Arrays

"... the results are undefined, and we all know what 'undefined' means: it means it works during development, it works during testing, and it blows up in your most important customers' faces." -- Scott Meyers

The sizeof Operator

C has an operator that returns the size (in bytes) of a value (expression) or type. It's a unary operator and it is listed in the precedence chart.

General form is:

sizeof(expression or type)

Examples:

CodeOutput
int i;    /* uninitialized */
float f;  /* uninitialized */
double d; /* uninitialized */

printf("sizeof(i) is %u\n", sizeof(i));
printf("sizeof(int) is %u\n", sizeof(int));
printf("sizeof(42) is %u\n", sizeof(42));
printf("\n");

printf("sizeof(f) is %u\n", sizeof(f));
printf("sizeof(float) is %u\n", sizeof(float));
printf("sizeof(42.0F) is %u\n", sizeof(42.0F));
printf("\n");

printf("sizeof(d) is %u\n", sizeof(d));
printf("sizeof(double) is %u\n", sizeof(double));
printf("sizeof(42.0) is %u\n", sizeof(42.0));
printf("\n");




sizeof(i) is 4
sizeof(int) is 4
sizeof(42) is 4


sizeof(f) is 4
sizeof(float) is 4
sizeof(42.0F) is 4


sizeof(d) is 8
sizeof(double) is 8
sizeof(42.0) is 8

Notice the format specifier is %u. That's used to print an unsigned integer. This is for 32-bit systems. On 64-bit systems (almost all systems today), the sizeof operator returns an unsigned long integer, so you must use %lu to print it. That's a lowercase 'L' before the 'u'.

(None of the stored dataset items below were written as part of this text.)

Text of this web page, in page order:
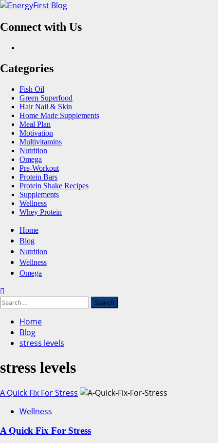
Skip
content
Connect with Us
Categories
Fish Oil
Green Superfood
Hair Nail & Skin
Home Made Supplements
Meal Plan
Motivation
Multivitamins
Nutrition
Omega
Pre-Workout
Protein Bars
Protein Shake Recipes
Supplements
Wellness
Whey Protein
Primary
Menu
Home
Blog
Nutrition
Wellness
Omega
Search
for:
Home
Blog
stress levels
stress levels
A Quick Fix For Stress
Wellness
A Quick Fix For Stress
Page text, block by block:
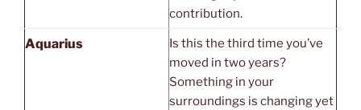
contribution.
Aquarius
Is this the third time you’ve
moved in two years?
Something in your
surroundings is changing yet
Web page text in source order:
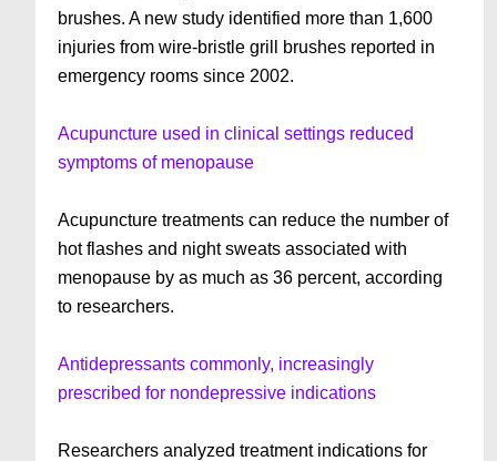
brushes. A new study identified more than 1,600
injuries from wire-bristle grill brushes reported in
emergency rooms since 2002.
Acupuncture used in clinical settings reduced
symptoms of menopause
Acupuncture treatments can reduce the number of
hot flashes and night sweats associated with
menopause by as much as 36 percent, according
to researchers.
Antidepressants commonly, increasingly
prescribed for nondepressive indications
Researchers analyzed treatment indications for
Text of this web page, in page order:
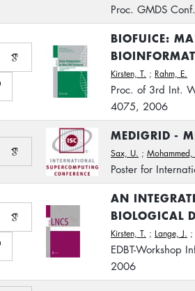
Proc. GMDS
BIOFUICE:
Kirsten, T. ; Rahm, E.
Proc. of 3rd Int.
4075, 2006
MEDIGRID -
Sax, U. ; Mohammed,
Poster for
AN
BIOLOGICAL
Kirsten, T. ; Lange, J. ;
EDBT-Workshop
2006
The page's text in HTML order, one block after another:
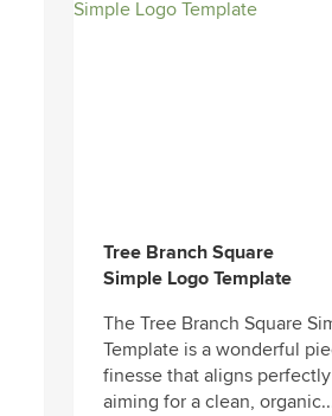
Tree Branch Square
Simple Logo Template
The Tree Branch Square
Template is a wonderful
finesse that aligns
aiming for a clean,
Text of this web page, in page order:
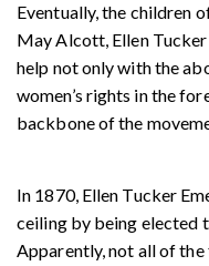
Eventually, the children
May Alcott, Ellen Tucker
help not only with the
women’s rights in the
backbone of the
In 1870, Ellen Tucker
ceiling by being elected
Apparently, not all of

You can think of these sizeof expressions:

sizeof(i)
sizeof(int)
as this (for variables):
the_number_of_bytes_this_requires(i)
or (for types)
the_number_of_bytes_this_requires(int)
The sizeof operator is also unique in that it can determine the value at compile time. The program does not need to be executed to obtain the results. Also, the operand to the sizeof operator can be an expression. For example, given these declarations:

int i;    /* uninitialized */
int j;    /* uninitialized */
double d; /* uninitialized */
This is the result of applying the sizeof operator to these expressions:
sizeof(i + j) is 4            (int)
sizeof(i * j - 20) is 4       (int)
sizeof(i * j * d) is 8        (double)
sizeof(i + 2.0) is 8          (double)
sizeof(10 + 3.2F - 5.4) is 8  (double)

Note that the sizeof operator doesn't use the values of the variables. It's just looking at the types. (Which is why using uninitialized variables is not a problem.)

One-Dimensional Arrays

An array is an aggregate data type. This means that it consists of multiple values, all of which are the same type. Contrast this to scalar data types like float and int, which are single values. Each value in an array is called an element.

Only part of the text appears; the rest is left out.